Tonight, we also have a special report on what it would look like to put Donald Trump on trial. This is a breakdown, I can tell you, you`ll see nowhere else but here. But we begin of course with this top story. President Trump woke up today with a mark he will carry for the rest of his life, the first president ever to be impeached in his first term and he`s facing a volcanic aftermath from what played out here in front of the whole nation. An undeniably huge development in a year full of, we admit it, hyperbolically touted developments in the news cycle. But this has come here after nearly 12 hours of those floor debates, dramatic at times on the impeachment of a President.


REP. ADAM SCHIFF (D-CA): We used to care about democracy. We used to care about our allies. We used to stand up to Putin and Russia. We used to - you may one day be in the majority and you will want to hold a president accountable. And what will you say when that President says you are a paper tiger. You have no oversight. I can ignore your subpoenas. What will you say?


MELBER: Congressman Schiff`s closing there. He has been the Democrats de facto leader on impeachment. And in this large round one, he won. The Congress passing articles of impeachment against Trump for abuse of power and obstruction of Congress. This is a moment that is worth reflecting on even if you saw it in real time. Let me show you in brief how it looks when the Congress impeaches the President, witness the results gaveled in by the Speaker.


REP. NANCY PELOSI (D-CA): The yays are 230, the nays are 197. Present is one. Article one is adopted.


MELBER: Interesting to see that momentary glare from Pelosi. She was instantly tamping down any attempt to cheering that might have been heard within the Congress or on the Democratic side, it`s part of her effort to be clear to the nation and at moments like this, we do know more people tend to perk up and pay attention. People who don`t follow this day in and day out and so she was saying in this close up highlight moment that we`ve shown you here on the screen, this is somber. This is solemn. This is not in her view partisan.

Impeachment dominating the front pages across the nation today from Houston to Atlanta from New York to San Francisco. Plus of course, the national outlets. Trump impeached simply put on the covers of The New York Times, The Washington Post impeached on the USA Today.

So, will you remember where you were when you heard this news. Will you remember who you were with? Did they say great. Finally, some accountability for this President? Did they oppose this and say, there they go again in Washington? Or were you with people who maybe didn`t care at all? This is one of those times that you`ll reflect on I would argue throughout your life. This is a thing that has huge long-term consequences and I could tell you we`ve been watching as reaction poured in as we showed you from the newspapers, around the nation, from citizens online. And then of course across the President`s favorite medium.

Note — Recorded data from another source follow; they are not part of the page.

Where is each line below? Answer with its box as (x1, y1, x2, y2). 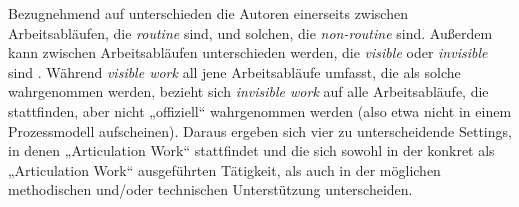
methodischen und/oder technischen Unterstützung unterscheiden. (8, 179, 413, 200)
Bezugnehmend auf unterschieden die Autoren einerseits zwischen (8, 3, 408, 23)
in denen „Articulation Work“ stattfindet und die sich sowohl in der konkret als (8, 140, 495, 161)
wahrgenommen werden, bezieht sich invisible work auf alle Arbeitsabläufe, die (8, 81, 489, 102)
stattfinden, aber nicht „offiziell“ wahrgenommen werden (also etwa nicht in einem (8, 100, 512, 121)
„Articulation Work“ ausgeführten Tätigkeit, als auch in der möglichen (8, 159, 441, 180)
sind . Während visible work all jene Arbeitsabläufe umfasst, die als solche (8, 61, 461, 82)
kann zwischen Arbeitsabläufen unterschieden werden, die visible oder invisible (8, 42, 488, 63)
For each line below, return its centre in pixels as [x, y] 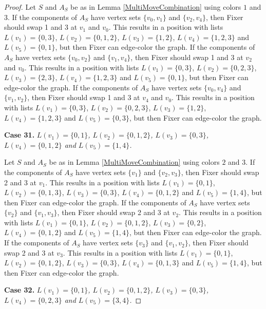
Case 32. [20, 290]
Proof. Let [20, 7]
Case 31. [20, 135]
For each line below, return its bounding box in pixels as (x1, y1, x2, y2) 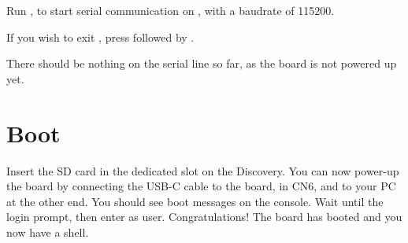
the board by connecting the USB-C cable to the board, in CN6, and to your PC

RACHEL MADDOW, MSNBC HOST: You are not asleep. This is not a dream. This is really happening. This is your life. This is our country and our time. It is Wednesday the 18th of December and the year 2019 and President Donald Trump is impeached.

UNIDENTIFIED MALE: Third time in American history, a very big deal for this country.

UNIDENTIFIED MALE: He deserved it, because no President has ever done what he did.

UNIDENTIFIED MALE: After this sham impeachment, you see him in a better spot than he was when they started this whole thing.


UNIDENTIFIED FEMALE: Pivotal moment in our nation`s history and it played out overnight on Capitol Hill.


MELBER: Pivotal. You know impeachment is pivotal partly because this is a power that can`t be waved away. It can`t be denied. It can`t be fake newsified. Under our Constitution, it forces the United States Senate to react. Today, Democrats trying a new tack for wielding this unusual this, historically rare power. Pelosi arguing that the Democrats might withhold the impeachment articles from the Senate until Mitch McConnell provides a guarantee of a fair trial.


PELOSI: Our founders when they wrote the Constitution, they suspected that there could be a rogue president. I don`t think they suspected that we could have a rogue president and a rogue leader in the Senate at the same time.


MELBER: A rogue Senate Leader. Pelosi arguing there there`s a kind of collusion to prevent the fair trial and she`ll hold back the articles. Now, I`ll tell you something substantively this may not work all that well because the fact is Mitch McConnell might be more comfortable with a delay than the Democrats who do have campaigns starting in February for 2020.

But that doesn`t mean that Speaker Pelosi isn`t thinking on multiple levels. Perhaps she understands that substance is only one part of things these days in Donald Trump`s Washington, because there are signs that this PR president that she`s outmaneuvered on other issues may be moved here by the optics. Donald Trump reportedly wants this trial right away. He is anxious to be publicly vindicated by his friends in the Senate. Now, McConnell is spinning a different point.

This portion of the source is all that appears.